Andrew Mwenda and the need to focus on African entrepreneurs
Andrew Mwenda, a previous editor of Uganda’s Monitor newspaper and the Chief editor of the Independent magazine, has come to symbolize a new generation of African thinkers. He asks, ‘What man or nation has ever become rich by holding out a begging bowl?’
He argues that more aid to Africa, whether it comes from the West or China, will not solve the continent’s problems. He says, ‘It should not give us too much hope because, at root, foreign aid is an ineffective instrument that distorts recipients’ incentives for the worse.’ He goes on to explain that aid is given with the assumption that its recipients lack the necessary resource base needed to generate tax revenue. This lack in revenue is in effect what limits African governments ability to meet public expenditure needs. Mwenda argues that insufficient tax revenue is caused by poor tax administration, bad policies and institutions that otherwise work to undermine the country’s economic growth. The revenue that is collected is then poorly spent on the wrong priorities.
He goes on to explain that, ‘the failure of Western aid in Africa has little to do with the conditions attached to it, but a lot to do with poor governance on the continent. Look at China giving Sudan money to build a multi-million dollar presidential palace. That surely does not promote economic growth and development in that poor and conflict-ridden republic. You might criticize China, but over the years, Western aid to Africa has done more or less the same thing i.e. helping corrupt African rulers build palaces, fly executive jets, and acquire prime real estate in New York while the citizens of their country go hungry and die of disease.’ The result is that African governments answer only to their ‘financiers.’ It is this final point that is really starting to gain ground in the development debate. The link between governments and citizens needs to be rebuilt if there is to be any kind of real accountability, the kind of democratic dependency that binds a country’s ruling party to its citizen base.

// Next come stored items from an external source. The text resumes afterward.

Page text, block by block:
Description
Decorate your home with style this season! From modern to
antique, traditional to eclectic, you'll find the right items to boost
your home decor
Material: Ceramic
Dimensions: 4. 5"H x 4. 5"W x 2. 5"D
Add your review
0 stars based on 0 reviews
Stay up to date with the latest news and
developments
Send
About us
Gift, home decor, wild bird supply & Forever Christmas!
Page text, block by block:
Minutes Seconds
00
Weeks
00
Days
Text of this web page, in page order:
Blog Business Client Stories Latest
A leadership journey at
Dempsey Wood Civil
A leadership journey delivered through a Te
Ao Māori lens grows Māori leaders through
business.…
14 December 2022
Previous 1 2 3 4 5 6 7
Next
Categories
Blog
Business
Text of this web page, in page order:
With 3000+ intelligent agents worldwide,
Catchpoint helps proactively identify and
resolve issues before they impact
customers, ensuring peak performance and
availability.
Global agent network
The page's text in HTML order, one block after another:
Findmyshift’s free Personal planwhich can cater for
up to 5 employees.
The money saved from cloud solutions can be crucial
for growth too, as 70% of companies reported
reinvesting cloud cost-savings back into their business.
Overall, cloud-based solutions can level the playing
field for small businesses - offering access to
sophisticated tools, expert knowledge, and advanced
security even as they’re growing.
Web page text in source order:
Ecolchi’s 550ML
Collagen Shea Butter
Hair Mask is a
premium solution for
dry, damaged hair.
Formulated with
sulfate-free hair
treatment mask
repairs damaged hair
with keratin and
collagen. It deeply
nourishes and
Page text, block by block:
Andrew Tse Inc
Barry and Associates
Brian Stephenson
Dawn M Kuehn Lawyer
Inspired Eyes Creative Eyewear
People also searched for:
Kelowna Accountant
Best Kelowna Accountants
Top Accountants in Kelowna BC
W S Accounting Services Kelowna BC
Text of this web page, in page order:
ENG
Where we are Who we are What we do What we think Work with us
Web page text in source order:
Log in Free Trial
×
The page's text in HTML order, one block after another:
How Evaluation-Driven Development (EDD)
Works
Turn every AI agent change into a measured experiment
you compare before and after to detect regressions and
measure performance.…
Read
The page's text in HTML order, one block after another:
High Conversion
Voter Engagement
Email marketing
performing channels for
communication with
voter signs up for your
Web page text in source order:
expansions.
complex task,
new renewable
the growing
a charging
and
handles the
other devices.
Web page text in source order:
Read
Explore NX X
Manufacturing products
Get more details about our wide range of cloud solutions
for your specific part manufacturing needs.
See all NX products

Mwenda goes on to argue that the real potential for development is in fostering trade and business. And that local government is to blame for the continent’s inability to join the global system on a wide scale. It is also misleading to think that China’s loans are particularly generous. He says, ‘Africa’s inability to trade itself out of poverty is not due to bad trading practices by the Western world. That is only an excuse that is theoretically convincing but analytically and empirically false. The real cause of Africa’s trade predicament is mismanagement of policies and institutions that form the relationship between government and exporters.’ He goes on to explain, ‘For example, Africa’s major exports are agricultural. Governments in Africa have for many years pursued policies that reduced farmers’ incentives to produce both food crops and export crops. Bad government is to blame for the continent increasingly becoming a food importer.’ He argues that even when western countries have given Africa preferential trade arrangements the continent has been unable to take advantage of them. He references the Cotounou Agreement and the fact that not a single country in Africa, including Botswana, has met their quota.

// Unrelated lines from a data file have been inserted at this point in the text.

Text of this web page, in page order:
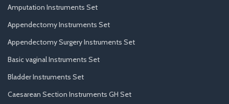
Amputation Instruments Set
Appendectomy Instruments Set
Appendectomy Surgery Instruments Set
Basic vaginal Instruments Set
Bladder Instruments Set
Caesarean Section Instruments GH Set
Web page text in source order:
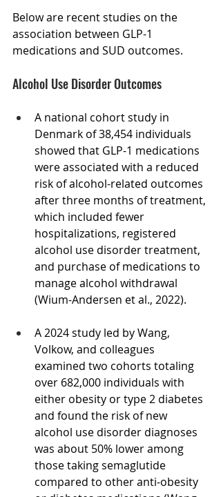
Below are recent studies on the
association between GLP-1
medications and SUD outcomes.
Alcohol Use Disorder Outcomes
A national cohort study in
Denmark of 38,454 individuals
showed that GLP-1 medications
were associated with a reduced
risk of alcohol-related outcomes
after three months of treatment,
which included fewer
hospitalizations, registered
alcohol use disorder treatment,
and purchase of medications to
manage alcohol withdrawal
(Wium-Andersen et al., 2022).
A 2024 study led by Wang,
Volkow, and colleagues
examined two cohorts totaling
over 682,000 individuals with
either obesity or type 2 diabetes
and found the risk of new
alcohol use disorder diagnoses
was about 50% lower among
those taking semaglutide
compared to other anti-obesity
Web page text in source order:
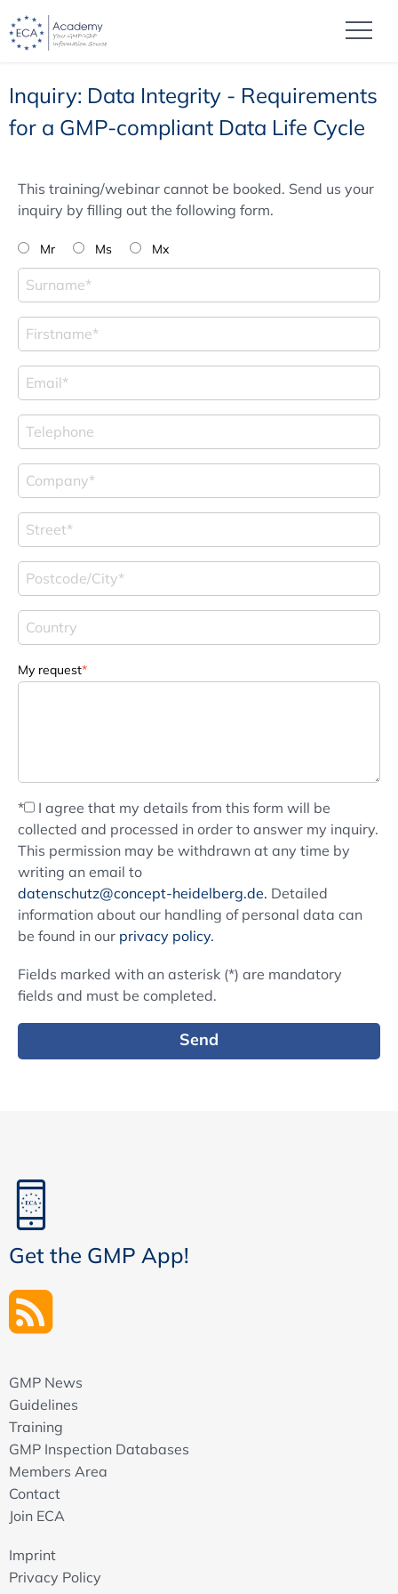
Inquiry: Data Integrity - Requirements
for a GMP-compliant Data Life Cycle
This training/webinar cannot be booked. Send us your
inquiry by filling out the following form.
Mr Ms Mx
My request*
*
I agree that my details from this form will be
collected and processed in order to answer my inquiry.
This permission may be withdrawn at any time by
writing an email to
datenschutz@concept-heidelberg.de. Detailed
information about our handling of personal data can
be found in our privacy policy.
Fields marked with an asterisk (*) are mandatory
fields and must be completed.
Send
Get the GMP App!
GMP News
Guidelines
Training
GMP Inspection Databases
Members Area
Contact
Join ECA
Imprint
Privacy Policy
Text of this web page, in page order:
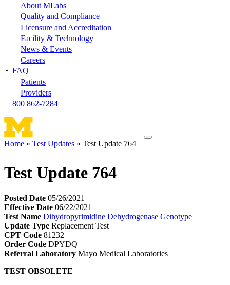
About MLabs
Quality and Compliance
Licensure and Accreditation
Facility & Technology
News & Events
Careers
FAQ
Patients
Providers
800 862-7284
Toggle
Home Test Updates Test Update 764
Test Update 764
Posted Date 05/26/2021
Effective Date 06/22/2021
Test Name Dihydropyrimidine Dehydrogenase Genotype
Update Type Replacement Test
CPT Code 81232
Order Code DPYDQ
Referral Laboratory Mayo Medical Laboratories
TEST OBSOLETE
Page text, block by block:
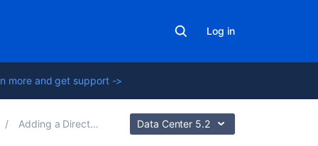
Log in
more and get support ->
Adding a Directory Data Center 5.2
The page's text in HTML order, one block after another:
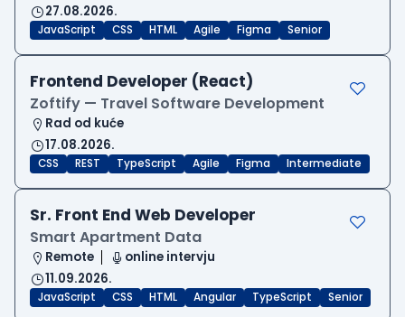
27.08.2026.
JavaScript CSS HTML Agile Figma Senior
Frontend Developer (React)
Zoftify — Travel Software Development
Rad od kuće
17.08.2026.
CSS REST TypeScript Agile Figma Intermediate
Sr. Front End Web Developer
Smart Apartment Data
Remote
online intervju
11.09.2026.
JavaScript CSS HTML Angular TypeScript Senior

In the case of his home Uganda, the country has been given a free trade quota to export 50,000 metric tons of sugar. Unfortunately, the country has failed to export a single kilo. He explains that, ‘Under the Africa Growth and Opportunities Act (AGOA), African countries have 6,000 products they can export duty free to the U.S. market. Most African countries have failed to take advantage of this opportunity and their benefits have been limited. This is because external trade – whether with China or the West – only offers an opportunity. Which country will take advantage of the opportunity depends on its internal institutional capacity. Unfortunately for Africa, this internal capacity is lacking all around. We need to stop looking outside of the continent for solutions. Africa needs internal reform before it can benefit from the rest of the world.’ More specifically, the need to identify local solutions stems from a growing need to identify local talent that can lead the way.

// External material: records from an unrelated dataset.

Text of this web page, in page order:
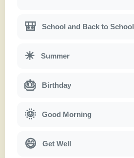
🎒 School and Back to School
☀ Summer
🎂 Birthday
🌞 Good Morning
😄 Get Well
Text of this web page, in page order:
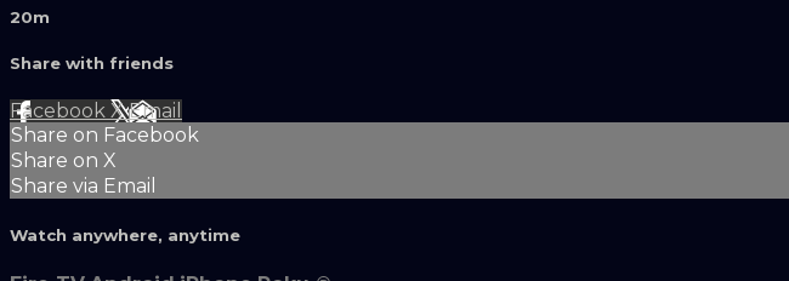
20m
Share with friends
Facebook XEmail
Share on Facebook
Share on X
Share via Email
Watch anywhere, anytime
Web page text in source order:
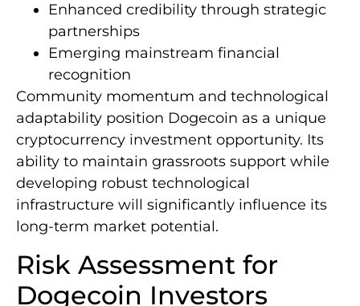
Enhanced credibility through strategic
partnerships
Emerging mainstream financial
recognition
Community momentum and technological
adaptability position Dogecoin as a unique
cryptocurrency investment opportunity. Its
ability to maintain grassroots support while
developing robust technological
infrastructure will significantly influence its
long-term market potential.
Risk Assessment for
Dogecoin Investors
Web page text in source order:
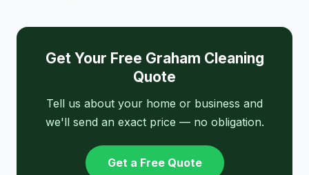
Get Your Free Graham Cleaning
Quote
Tell us about your home or business and
we'll send an exact price — no obligation.
Get a Free Quote
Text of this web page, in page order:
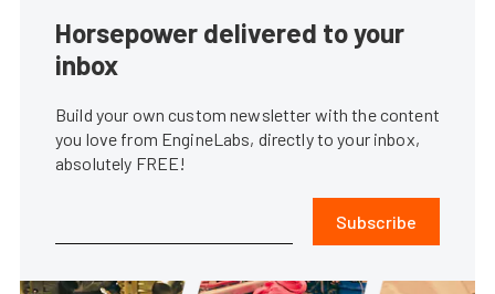
Horsepower delivered to your
inbox
Build your own custom newsletter with the content
you love from EngineLabs, directly to your inbox,
absolutely FREE!
Subscribe
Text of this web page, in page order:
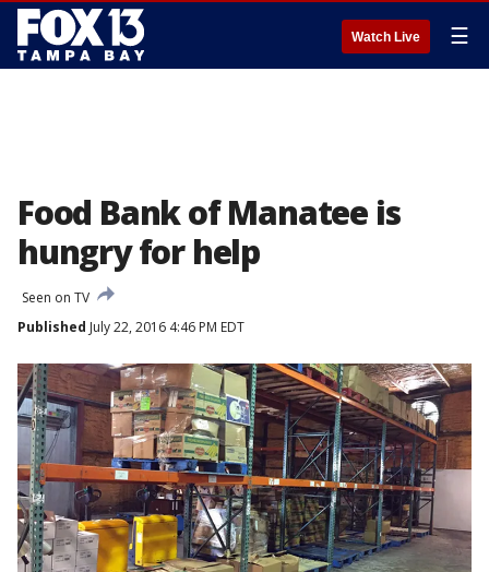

It is on this foundation that Andrew Mwenda puts forward his theory that we need to replace ‘Poverty Reduction’ with ‘Wealth Creation.’ The focus needs to be taken off of symptoms (food, medicine and peace keepers) and in the effort to start addressing the real underlining problems i.e. the ability to generate an income, a trading opportunity and the ability to find a well paying job. His argument is clear; wealth is a function of income. The focus should be placed instead on entrepreneurs as agents of wealth creation. Entrepreneurs make up about 4% of the population and 16% of the population then follows as ‘entrepreneurial imitators.’ Any development efforts should thus be focused on these individuals and the areas of the economy where there are opportunities to productively grow. An emphasis should be placed on private investment and on the institutions and tools that can empower these individuals to do business.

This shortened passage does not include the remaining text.